The UT police chief later said the suspect may have suffered from mental health issues.
White was said to be calmly walking around the busy plaza in front of Gregory Gym when he was picked up. Police found a bloody scene at the plaza. One man was bleeding on the ground and three others were wounded a block away.
University of Texas stabbing shocked the campus
Police said all of the victims were male and aged 20 or 21 years old.
Images posted on the Daily Texan showed White being handcuffed by two campus police officers. A large knife holder was visible at his hip.
CNN reported White was involuntarily committed and later released in another city.
White subsequently told the TV station KXAN in a jailhouse interview he had no memory of the event.
He was charged with the murder of a 19-year-old freshman on May 1. He is also accused of stabbing three other students.
White’s attorneys said they were disheartened by the release of the video in Travis County by the TV station. They said White lacked the mental capacity to understand the interview.
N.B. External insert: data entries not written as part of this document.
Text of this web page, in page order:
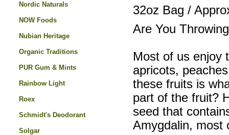
32oz Bag /
Are You
Most of us enjoy
apricots,
these fruits is
part of the fruit?
seed that
Amygdalin, most
Nordic Naturals
NOW Foods
Nubian Heritage
Organic Traditions
PUR Gum & Mints
Rainbow Light
Roex
Schmidt's Deodorant
Solgar
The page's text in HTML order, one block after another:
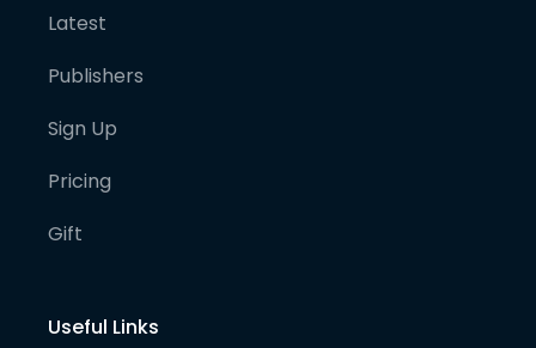
Latest
Publishers
Sign Up
Pricing
Gift
Useful Links
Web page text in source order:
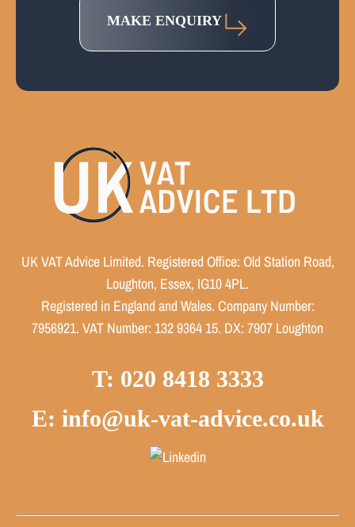
MAKE ENQUIRY
UK VAT Advice Limited. Registered Office: Old Station Road,
Loughton, Essex, IG10 4PL.
Registered in England and Wales. Company Number:
7956921. VAT Number: 132 9364 15. DX: 7907 Loughton
T: 020 8418 3333
E: info@uk-vat-advice.co.uk
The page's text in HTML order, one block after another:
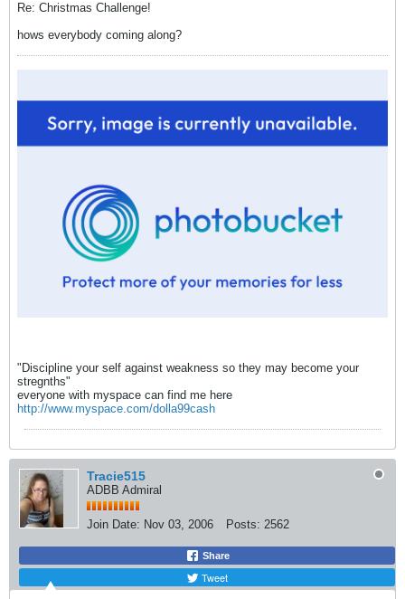
Re: Christmas Challenge!
hows everybody coming along?
"Discipline your self against weakness so they may become your
stregnths"
everyone with myspace can find me here
http://www.myspace.com/dolla99cash
Tracie515
ADBB Admiral
Join Date: Nov 03, 2006 Posts: 2562
Share
Tweet

Insanity as a Defense to Murder in Texas
Insanity is a murder defense in the Lone Star State. Although many people believe defense lawyers frequently seek to use this argument, it’s actually used sparingly.
There are different standards for proving insanity depending on whether a defendant is tried in a federal or a state court. Usually, the defendant must show he or she did not mentally or intellectually understand his or her behavior was wrong at the time of the killing.
Although insanity is a defense to murder, the defendant is usually committed to a secure mental facility.
While the University of Texas stabbing spree made headlines, the Austin-based university has also been under fire for rapes on campus, reported The Statesman.